Posted by fidest press agency su giovedì, 6 ottobre 2016

Jonathan Stockhammer, Dirigent / 17.06.2012 / Koelner Philharmonie

Jonathan Stockhammer, Dirigent / 17.06.2012 / Koelner Philharmonie

Bologna Teatro Comunale, venerdì 7 ottobre 2016, ore 20:30 Differita radiofonica su Radio3. È dedicato alla musica di Brahms, Haydn e Nielsen il decimo appuntamento della stagione sinfonica del Teatro Comunale di Bologna. Sul podio dell’Orchestra del Comunale è impegnato il versatile direttore americano Jonathan Stockhammer, interprete curioso tanto della musica classica quanto di quella moderna e contemporanea.
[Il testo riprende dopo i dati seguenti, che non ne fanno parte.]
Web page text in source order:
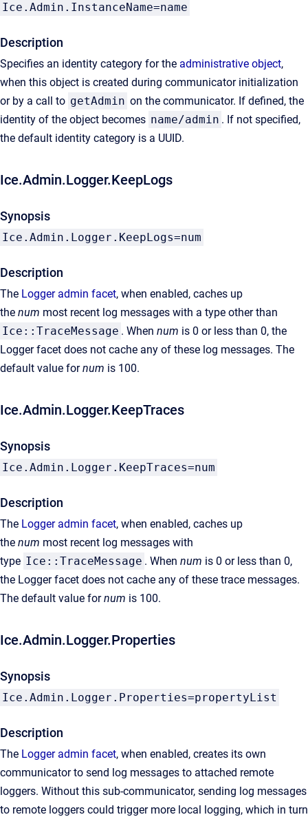
Ice.Admin.InstanceName=name
Description
Specifies an identity category for the administrative object,
when this object is created during communicator initialization
or by a call to getAdmin on the communicator. If defined, the
identity of the object becomes name/admin . If not specified,
the default identity category is a UUID.
Ice.Admin.Logger.KeepLogs
Synopsis
Ice.Admin.Logger.KeepLogs=num
Description
The Logger admin facet, when enabled, caches up
the num most recent log messages with a type other than
Ice::TraceMessage . When num is 0 or less than 0, the
Logger facet does not cache any of these log messages. The
default value fornum is 100.
Ice.Admin.Logger.KeepTraces
Synopsis
Ice.Admin.Logger.KeepTraces=num
Description
The Logger admin facet, when enabled, caches up
the num most recent log messages with
type Ice::TraceMessage . When num is 0 or less than 0,
the Logger facet does not cache any of these trace messages.
The default value fornum is 100.
Ice.Admin.Logger.Properties
Synopsis
Ice.Admin.Logger.Properties=propertyList
Description
The Logger admin facet, when enabled, creates its own
communicator to send log messages to attached remote
loggers. Without this sub-communicator, sending log messages
to remote loggers could trigger more local logging, which in turn
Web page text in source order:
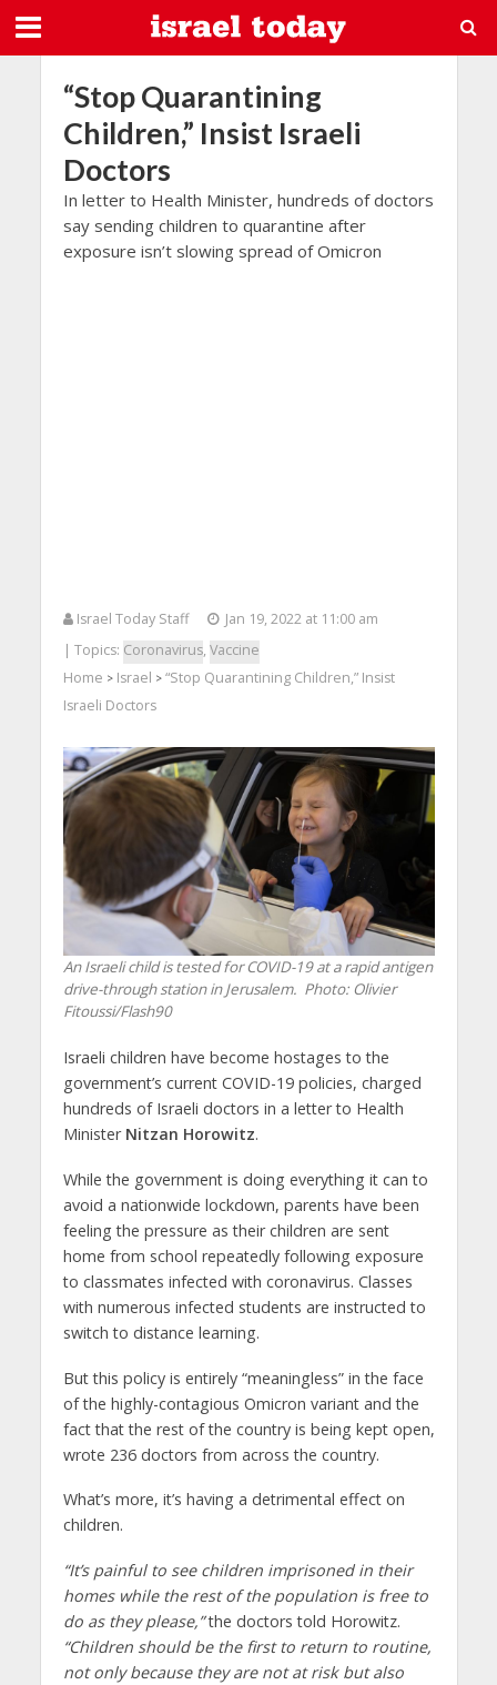
“Stop Quarantining
Children,” Insist Israeli
Doctors
In letter to Health Minister, hundreds of doctors
say sending children to quarantine after
exposure isn’t slowing spread of Omicron
Israel Today Staff
Jan 19, 2022 at 11:00 am
| Topics: Coronavirus, Vaccine
Home > Israel > “Stop Quarantining Children,” Insist
Israeli Doctors
An Israeli child is tested for COVID-19 at a rapid antigen
drive-through station in Jerusalem. Photo: Olivier
Fitoussi/Flash90
Israeli children have become hostages to the
government’s current COVID-19 policies, charged
hundreds of Israeli doctors in a letter to Health
Minister Nitzan Horowitz.
While the government is doing everything it can to
avoid a nationwide lockdown, parents have been
feeling the pressure as their children are sent
home from school repeatedly following exposure
to classmates infected with coronavirus. Classes
with numerous infected students are instructed to
switch to distance learning.
But this policy is entirely “meaningless” in the face
of the highly-contagious Omicron variant and the
fact that the rest of the country is being kept open,
wrote 236 doctors from across the country.
What’s more, it’s having a detrimental effect on
children.
“It’s painful to see children imprisoned in their
homes while the rest of the population is free to
do as they please,”the doctors told Horowitz.
“Children should be the first to return to routine,
not only because they are not at risk but also

Tra le sue incursioni nel repertorio novecentesco e contemporaneo si ricordano I sette peccati capitali, Il volo di Lindbergh e L’opera da tre soldi di Kurt Weill, L’uomo che scambiò sua moglie con un cappello di Michael Nyman e l’incisione del cd Greggery Peccary & Other Persuasions – con musiche di Frank Zappa – in cui lo sperimentalismo e l’esplorazione del genere pop-rock sono valsi a Stockhammer il prestigioso premio Echo Klassik. Nella prima parte del concerto Stockhammer propone le Variazioni su un tema di Haydn in Si bemolle maggiore Op.56a (1873), una sorta di “prova generale” nella carriera di Johannes Brahms prima delle quattro grandi sinfonie (la numero uno sarebbe stata ultimata nel 1876, tre anni dopo). Si prosegue quindi con la Sinfonia n.100 in Sol maggiore “Militare” (1794) di Joseph Haydn, così denominata per i colori vagamente militareschi che ne caratterizzano il secondo movimento e il rondò finale. Il programma è completato dalla Sinfonia n.4 Op.29 “The inextinguishable” (1916) di Carl Nielsen, fra le più eseguite e forse anche la più complessa delle sinfonie di Nielsen, in cui il compositore danese voleva esprimere “tutto ciò che si muove, che vuole vivere… Soltanto la vita e il moto, complessi – molto complessi – eppure strettamente intrecciati, come se non fossero mai in quiete, ma sempre in moto o in un eterno fluire”. Il concerto bolognese sarà registrato e trasmesso in differita su Rai Radio3.
Prossimo appuntamento sempre al Teatro Comunale il 13 ottobre 2016 con l’Orchestra del Comunale diretta da Nikolaj Znaider, con il pianista Carlos Roqué Alsina – che propone in prima assoluta il Concerto n. 2 per pianoforte e orchestra da lui composto nel 2014 – e la violinista Arabella Steinbacher – che interpreta il Concerto per violino “Alla memoria di un angelo” di Berg. Chiude il programma la Sinfonia n. 5 in Re maggiore op. 107 “Riforma” di Mendelssohn.
Jonathan Stockhammer unisce una vasta esperienza nel campo della musica contemporanea a un approccio appassionato con il repertorio classico. Dopo aver completato gli studi di composizione e direzione d’orchestra a Los Angeles, si è nuovamente stabilito in Germania dove ha diretto l’Ensemble Modern, MusikFabrik e l’Ensemble Recherche, fra gli altri. Ha lavorato con compagini prestigiose come Los Angeles Philharmonic, Opéra di Lione, Deutsches Symphonie-Orchester Berlin, Orchestre Philharmonique de Radio France, Sydney Symphony Orchestra. (foto: Jonathan Stockhammer)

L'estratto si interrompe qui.